The study addresses key limitations of nanoparticle-based hydrogel adhesives—low adhesion energy, limited adhesion spectrum, and slow formation—by combining chemically active nanoparticles with a dissipative hydrogel network. The absorption–interaction mechanism, enhanced by hydrogel water uptake and electrostatic interactions between ANP carboxyl groups and hydrogel quaternary ammonium groups, enables rapid interfacial assembly and bonding in wet environments. Concurrently, the agarose-based dissipative network toughens the interface by resisting crack propagation, translating hydrogel fracture toughness into higher interfacial adhesion energy. The nanohesives demonstrate broad-spectrum, robust adhesion to untreated engineering materials and biological tissues, with tolerance to interfacial foulants (PBS, blood, fat) and surface roughness, enabling practical deployment where pre-treatment is not feasible. The substantial increase in adhesion energy (up to ~1500 J/m²) and rapid formation expands design flexibility and utility over prior nanoparticle glues. The successful integration of flexible sensors for in vitro and in vivo blood flow monitoring underscores the capacity of nanohesives to create stable, conformal human–machine interfaces, supporting accurate biomechanical signal acquisition. These findings validate the hypothesis that tuning nanoparticle surface chemistry and hydrogel mechanics synergistically improves adhesion performance. The work also highlights how nanoparticle functionalities (e.g., antimicrobial) can be co-delivered at interfaces, suggesting routes to multifunctional adhesive systems.
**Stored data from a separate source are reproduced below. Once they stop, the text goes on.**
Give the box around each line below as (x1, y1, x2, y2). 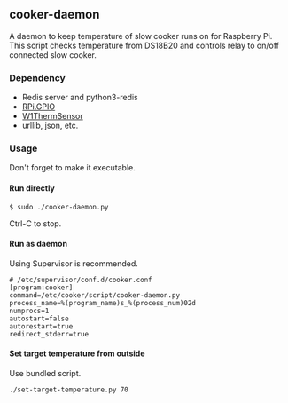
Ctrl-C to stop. (9, 217, 62, 229)
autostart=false (9, 314, 69, 323)
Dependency (9, 71, 66, 83)
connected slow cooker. (9, 49, 97, 60)
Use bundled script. (9, 368, 82, 379)
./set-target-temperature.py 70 (9, 385, 128, 394)
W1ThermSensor (21, 111, 83, 122)
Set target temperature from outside (9, 348, 145, 359)
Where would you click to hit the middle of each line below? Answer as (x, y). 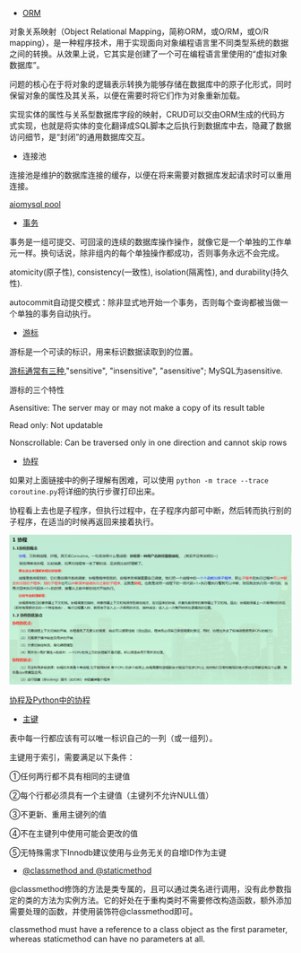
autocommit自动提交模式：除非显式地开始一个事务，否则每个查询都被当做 (145, 302)
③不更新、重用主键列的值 (58, 814)
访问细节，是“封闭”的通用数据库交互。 (80, 137)
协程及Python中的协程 (50, 700)
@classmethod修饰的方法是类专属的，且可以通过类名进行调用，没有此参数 (146, 888)
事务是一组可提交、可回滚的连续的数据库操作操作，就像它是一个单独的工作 (146, 242)
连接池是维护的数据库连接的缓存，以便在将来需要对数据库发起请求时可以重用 (150, 175)
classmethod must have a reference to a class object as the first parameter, (149, 929)

This work introduces nanohesives that synergize carboxyl-functionalized silica nanoparticles with a dissipative, cationic hydrogel to achieve rapid, universal, and tough wet adhesion across engineering solids and biological tissues without surface pre-treatment. The system leverages an absorption–interaction mechanism and hydrogel energy dissipation to reach adhesion energies up to ~1500 J/m², while maintaining biocompatibility and inherent antibacterial activity. Demonstrations of robust, conformal fixation of strain sensors enable accurate blood flow monitoring in vitro and in vivo, illustrating translational potential for biomedical devices and human–machine interfaces. Future research directions include: optimizing nanoparticle shapes (e.g., plates) to enhance interfacial stacking at lower concentrations; incorporating covalent bonding chemistries to stabilize long-term adhesion in challenging physiological environments; further tuning hydrogel dissipative mechanics and charge density; and expanding in vivo validations and application scenarios.

• Measured adhesion on fragile tissues (e.g., liver, kidney) is limited by tissue rupture before interfacial failure, potentially underestimating intrinsic interfacial toughness.
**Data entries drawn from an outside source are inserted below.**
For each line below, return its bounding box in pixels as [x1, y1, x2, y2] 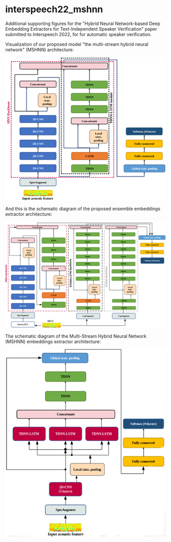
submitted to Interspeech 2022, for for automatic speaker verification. [5, 31, 152, 37]
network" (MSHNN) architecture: [5, 46, 74, 53]
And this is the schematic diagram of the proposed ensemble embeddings [5, 205, 161, 212]
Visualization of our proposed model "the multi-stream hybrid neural [5, 41, 149, 47]
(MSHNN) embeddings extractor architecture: [5, 339, 101, 345]
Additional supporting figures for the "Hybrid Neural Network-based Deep [5, 20, 160, 27]
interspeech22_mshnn [5, 4, 103, 15]
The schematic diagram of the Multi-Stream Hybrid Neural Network [5, 333, 147, 340]

• Slight reduction in adhesion strength after 24 h PBS soaking; long-term stability in physiological environments requires further study.
• Current bonding relies primarily on physical and electrostatic interactions; additional covalent mechanisms may be needed for prolonged stability in body fluids.
• Parametric optimization (nanoparticle shape, size, concentration; hydrogel charge and mesh size) can further improve performance; only selected conditions were explored.
• In vivo demonstrations are limited in scope (single animal model and short monitoring duration); broader preclinical studies are needed to generalize findings.